◆ The task:
Can you retype every record below exactly as written?

_____

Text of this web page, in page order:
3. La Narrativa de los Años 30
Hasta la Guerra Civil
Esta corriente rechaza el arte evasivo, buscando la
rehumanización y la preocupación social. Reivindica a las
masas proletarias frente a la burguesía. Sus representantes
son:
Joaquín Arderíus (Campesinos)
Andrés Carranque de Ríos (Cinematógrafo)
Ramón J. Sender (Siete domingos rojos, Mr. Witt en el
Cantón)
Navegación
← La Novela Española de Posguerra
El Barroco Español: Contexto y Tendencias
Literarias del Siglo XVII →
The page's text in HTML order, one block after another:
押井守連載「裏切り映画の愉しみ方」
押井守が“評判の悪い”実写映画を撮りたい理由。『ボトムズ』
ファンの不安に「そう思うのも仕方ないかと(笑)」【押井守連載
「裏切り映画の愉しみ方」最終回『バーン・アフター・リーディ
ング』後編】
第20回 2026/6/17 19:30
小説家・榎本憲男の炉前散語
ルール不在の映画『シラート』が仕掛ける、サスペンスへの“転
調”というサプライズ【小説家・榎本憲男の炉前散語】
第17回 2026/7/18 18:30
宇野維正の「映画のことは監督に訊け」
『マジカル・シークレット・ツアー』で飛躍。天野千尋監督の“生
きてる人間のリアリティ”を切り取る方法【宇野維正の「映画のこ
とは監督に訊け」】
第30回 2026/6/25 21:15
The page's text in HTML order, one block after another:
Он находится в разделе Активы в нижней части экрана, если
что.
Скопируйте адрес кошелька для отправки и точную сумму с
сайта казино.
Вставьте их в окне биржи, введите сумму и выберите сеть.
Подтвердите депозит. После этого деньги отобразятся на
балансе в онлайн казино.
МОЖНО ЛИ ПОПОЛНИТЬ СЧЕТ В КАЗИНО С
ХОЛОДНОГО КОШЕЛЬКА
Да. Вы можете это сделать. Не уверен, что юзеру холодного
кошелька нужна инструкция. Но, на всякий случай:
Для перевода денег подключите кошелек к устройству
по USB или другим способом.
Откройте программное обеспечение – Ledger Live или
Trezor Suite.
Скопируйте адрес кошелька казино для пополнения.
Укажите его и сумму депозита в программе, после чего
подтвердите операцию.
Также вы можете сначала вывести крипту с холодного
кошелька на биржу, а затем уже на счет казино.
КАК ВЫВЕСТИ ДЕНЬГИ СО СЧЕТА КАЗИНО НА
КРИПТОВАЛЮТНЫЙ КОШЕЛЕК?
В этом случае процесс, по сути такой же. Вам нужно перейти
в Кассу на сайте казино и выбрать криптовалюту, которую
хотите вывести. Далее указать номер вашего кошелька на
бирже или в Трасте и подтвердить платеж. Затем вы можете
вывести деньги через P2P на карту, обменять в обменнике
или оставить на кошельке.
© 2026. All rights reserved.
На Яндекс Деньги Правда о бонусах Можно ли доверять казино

_____

◆ Task output:
Text of this web page, in page order:
3. La Narrativa de los Años 30
Hasta la Guerra Civil
Esta corriente rechaza el arte evasivo, buscando la
rehumanización y la preocupación social. Reivindica a las
masas proletarias frente a la burguesía. Sus representantes
son:
Joaquín Arderíus (Campesinos)
Andrés Carranque de Ríos (Cinematógrafo)
Ramón J. Sender (Siete domingos rojos, Mr. Witt en el
Cantón)
Navegación
← La Novela Española de Posguerra
El Barroco Español: Contexto y Tendencias
Literarias del Siglo XVII →
The page's text in HTML order, one block after another:
押井守連載「裏切り映画の愉しみ方」
押井守が“評判の悪い”実写映画を撮りたい理由。『ボトムズ』
ファンの不安に「そう思うのも仕方ないかと(笑)」【押井守連載
「裏切り映画の愉しみ方」最終回『バーン・アフター・リーディ
ング』後編】
第20回 2026/6/17 19:30
小説家・榎本憲男の炉前散語
ルール不在の映画『シラート』が仕掛ける、サスペンスへの“転
調”というサプライズ【小説家・榎本憲男の炉前散語】
第17回 2026/7/18 18:30
宇野維正の「映画のことは監督に訊け」
『マジカル・シークレット・ツアー』で飛躍。天野千尋監督の“生
きてる人間のリアリティ”を切り取る方法【宇野維正の「映画のこ
とは監督に訊け」】
第30回 2026/6/25 21:15
The page's text in HTML order, one block after another:
Он находится в разделе Активы в нижней части экрана, если
что.
Скопируйте адрес кошелька для отправки и точную сумму с
сайта казино.
Вставьте их в окне биржи, введите сумму и выберите сеть.
Подтвердите депозит. После этого деньги отобразятся на
балансе в онлайн казино.
МОЖНО ЛИ ПОПОЛНИТЬ СЧЕТ В КАЗИНО С
ХОЛОДНОГО КОШЕЛЬКА
Да. Вы можете это сделать. Не уверен, что юзеру холодного
кошелька нужна инструкция. Но, на всякий случай:
Для перевода денег подключите кошелек к устройству
по USB или другим способом.
Откройте программное обеспечение – Ledger Live или
Trezor Suite.
Скопируйте адрес кошелька казино для пополнения.
Укажите его и сумму депозита в программе, после чего
подтвердите операцию.
Также вы можете сначала вывести крипту с холодного
кошелька на биржу, а затем уже на счет казино.
КАК ВЫВЕСТИ ДЕНЬГИ СО СЧЕТА КАЗИНО НА
КРИПТОВАЛЮТНЫЙ КОШЕЛЕК?
В этом случае процесс, по сути такой же. Вам нужно перейти
в Кассу на сайте казино и выбрать криптовалюту, которую
хотите вывести. Далее указать номер вашего кошелька на
бирже или в Трасте и подтвердить платеж. Затем вы можете
вывести деньги через P2P на карту, обменять в обменнике
или оставить на кошельке.
© 2026. All rights reserved.
На Яндекс Деньги Правда о бонусах Можно ли доверять казино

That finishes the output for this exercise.